Segment Start: Available data

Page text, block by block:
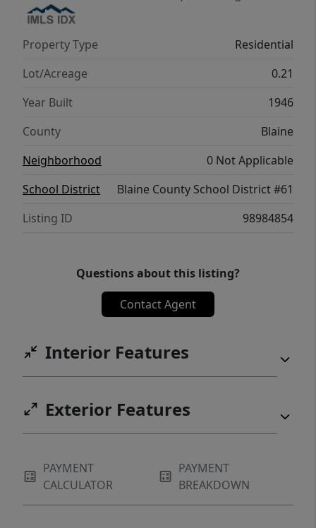
Property Type
Residential
Lot/Acreage
0.21
Year Built
1946
County
Blaine
Neighborhood
0 Not Applicable
School District
Blaine County School District #61
Listing ID
98984854
Questions about this listing?
Contact Agent
Interior Features
Exterior Features
PAYMENT
CALCULATOR
PAYMENT
BREAKDOWN
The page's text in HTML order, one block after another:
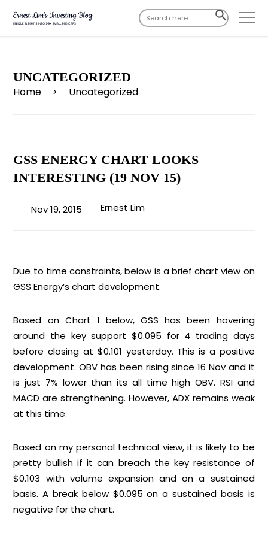
Search
for:
SEARCH
BUTTON
UNCATEGORIZED
Home > Uncategorized
GSS ENERGY CHART LOOKS
INTERESTING (19 NOV 15)
Nov 19, 2015 Ernest Lim
Due to time constraints, below is a brief chart view on
GSS Energy’s chart development.
Based on Chart 1 below, GSS has been hovering
around the key support $0.095 for 4 trading days
before closing at $0.101 yesterday. This is a positive
development. OBV has been rising since 16 Nov and it
is just 7% lower than its all time high OBV. RSI and
MACD are strengthening. However, ADX remains weak
at this time.
Based on my personal technical view, it is likely to be
pretty bullish if it can breach the key resistance of
$0.103 with volume expansion and on a sustained
basis. A break below $0.095 on a sustained basis is
negative for the chart.
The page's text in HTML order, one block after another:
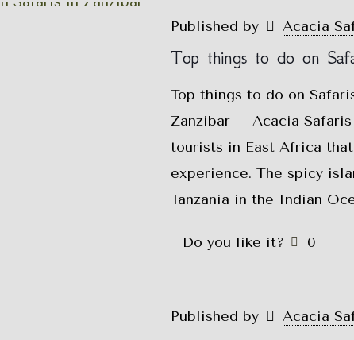
Published by Acacia
Top things to do on
Top things to do on
Zanzibar – Acacia
tourists in East Africa
experience. The spicy
Tanzania in the Indian
Do you like it? 0
Published by Acacia
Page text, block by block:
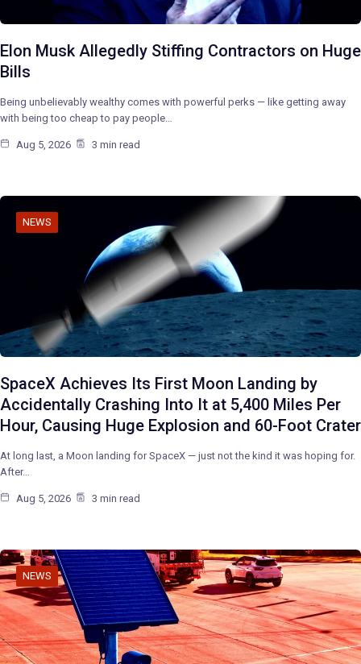
Elon Musk Allegedly Stiffing Contractors on Huge
Bills
Being unbelievably wealthy comes with powerful perks — like getting away
with being too cheap to pay people…
Aug 5, 2026 3 min read
NEWS
SpaceX Achieves Its First Moon Landing by
Accidentally Crashing Into It at 5,400 Miles Per
Hour, Causing Huge Explosion and 60-Foot Crater
At long last, a Moon landing for SpaceX — just not the kind it was hoping for.
After…
Aug 5, 2026 3 min read
NEWS
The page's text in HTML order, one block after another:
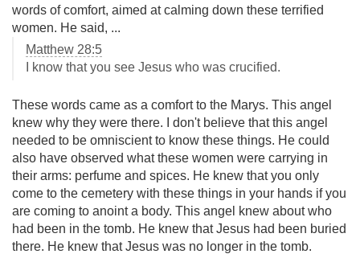
words of comfort, aimed at calming down these terrified
women. He said, ...
Matthew 28:5
I know that you see Jesus who was crucified.
These words came as a comfort to the Marys. This angel
knew why they were there. I don't believe that this angel
needed to be omniscient to know these things. He could
also have observed what these women were carrying in
their arms: perfume and spices. He knew that you only
come to the cemetery with these things in your hands if you
are coming to anoint a body. This angel knew about who
had been in the tomb. He knew that Jesus had been buried
there. He knew that Jesus was no longer in the tomb.
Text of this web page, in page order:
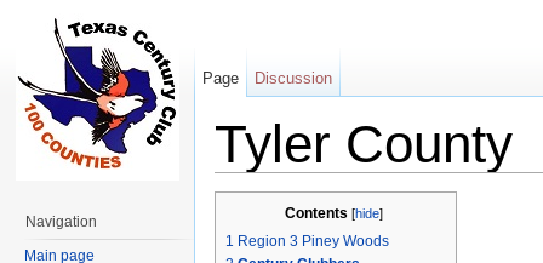
Tyler County
Contents [hide]
1 Region 3 Piney Woods
Page Discussion
Navigation
Main page
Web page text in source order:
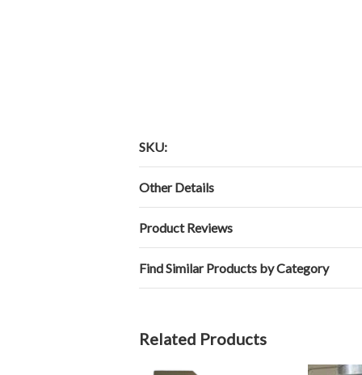
SKU:
Other Details
Product Reviews
Find Similar Products by Category
Related Products

Segment End: Available data

* _Required action_:
Write out, from the lines above, only those from the line with "MACD are strengthening." to the line with "negative for the chart.", exactly as given, including the first and the last.

* _Solution_:
MACD are strengthening. However, ADX remains weak
at this time.
Based on my personal technical view, it is likely to be
pretty bullish if it can breach the key resistance of
$0.103 with volume expansion and on a sustained
basis. A break below $0.095 on a sustained basis is
negative for the chart.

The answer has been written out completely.